The schematics of life: Human interactome study raises red flags

BALTIMORE—Recently, in comparing protein-protein interactions in humans with those in other organisms, researchers at Johns Hopkins University (JHU), Germany's University Würzburg, and the Institute of Bioinformatics (IOB) in Bangalore, India raised significant questions about the current assumptions scientists are making in their efforts to develop drugs.

In a recent Nature Genetics, Dr. Akhilesh Pandey, JHU professor and IOB co-founder, and colleagues studied interactomes from human, yeast, worm and fly datasets to look for overlaps and missing data as clues to metabolic pathways. In the process, they identified interactions among more than 1000 genes involved in more than 3000 diseases and determined that proteins involved in inherited diseases were often linked to proteins associated with similar diseases, signaling common metabolic pathways.

The researchers were surprised, however, at the relative lack of overlap between the four species, which scientists have relied upon in the belief that disease or drug impacts in mice or yeast will have parallels in humans. Pandey puts this problem down to inefficiencies in the most popular interaction analysis methods, including yeast two-hybrid screens, and a sign that these databases are far from saturated. Dr. Yuri Nikolsky, CEO of GeneGo, a company that offer data resources similar to Pandey's Human Protein Reference Database (HPRD), agrees with the concern.

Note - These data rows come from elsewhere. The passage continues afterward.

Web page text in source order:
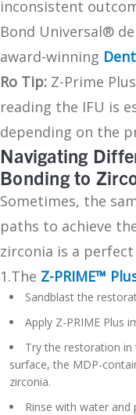
inconsistent
Bond Universal®
award-winning
Ro Tip: Z-Prime
reading the IFU is
depending on the
Navigating
Bonding to
Sometimes, the
paths to achieve
zirconia is a perfect
1.The Z-PRIME™
Sandblast the
Apply Z-PRIME Plus
Try the restoration
surface, the MDP-
zirconia.
Rinse with water and
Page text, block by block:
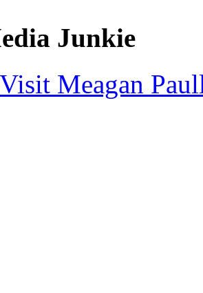
Junkie
Visit Meagan
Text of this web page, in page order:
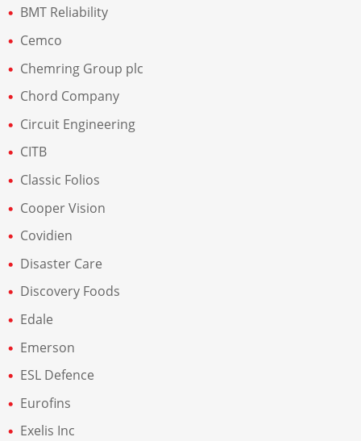
BMT Reliability
Cemco
Chemring Group plc
Chord Company
Circuit Engineering
CITB
Classic Folios
Cooper Vision
Covidien
Disaster Care
Discovery Foods
Edale
Emerson
ESL Defence
Eurofins
Exelis Inc

"At the last Keystone meeting, I heard that nine out of ten yeast two-hybrid interactions between human proteins are probably wrong," he says. "This is why manual curation from small-scale experiments with direction and mechanism is so important. When the critical mass of such high-confidence 'benchmark' interactions is assembled, the high-confidence networks can be used as a backbone for mapping molecular data such as microarrays expression and high-throughput interactions data."

The limited data may also impact another possible misconception of many researchers who believe that the most important proteins are those involved in the largest number of interactions. Pandey and his colleagues, however, determined that elimination of any one of several proteins with very limited partners had severely detrimental effects on health, suggesting that many companies have probably passed on valuable drug targets or focused on the wrong targets.

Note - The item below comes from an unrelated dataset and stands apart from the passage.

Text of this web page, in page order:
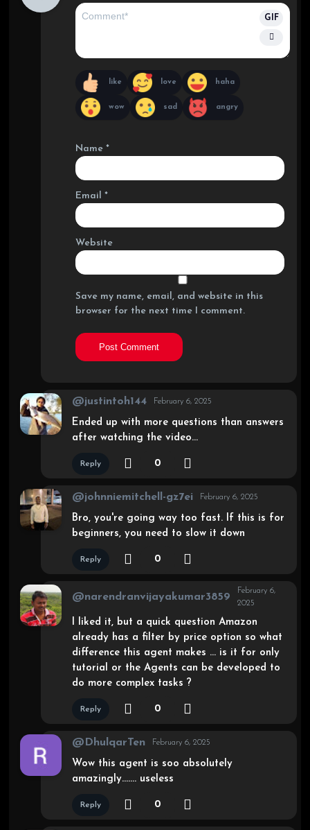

The current study comes at a time when an increasing number of companies are integrating interactome and genome databases for drug discovery. In the past two years alone, there has been a dramatic increase in the number of licensing agreements between drug companies and firms like GeneGo.

Pandey raises a caution flag, however, about the indiscriminant use of interaction databases because not all data is created equal. If the chosen repository is comprised of validated data, he says, the system is invaluable to research. But this is not always the case. "I see claims of databases that contain millions of interactions," he says. "That is ridiculous, and companies are not just wasting their money on the database but on their discovery and validation as they are working on incorrect targets.

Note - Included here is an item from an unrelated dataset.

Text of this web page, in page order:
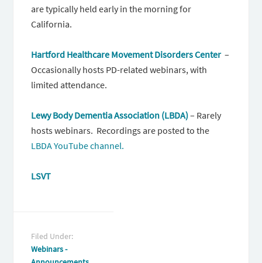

"There are simply not millions of interactions reported [in the literature], and what is being done by fly-by-night operators is collection of co-occurring words in abstracts of published articles using automated computer methods as proof for interactions," he adds. "This is simply not true."

According to Nikolsky, many interactions databases feature low-quality high-throughput interactions data, derived from using automated text mining algorithms. "Overall, using text mining algorithms brings more troubles than advantages, and manual cleaning of such 'automatically generated' data is very time consuming," he says. "At GeneGo, we do not use any automated text mining tools for annotations."

Pandey also chastises the scientific community for its lax attitude regarding these repositories. "An average biologist is not prepared to share the responsibility of lending their expertise to correct errors or to make the entry corresponding to their area of expertise better," he says. "So, we like databases, depend on them, but are not willing to contribute."

Whether users will ever decide to contribute to such a centralized effort remains to be seen.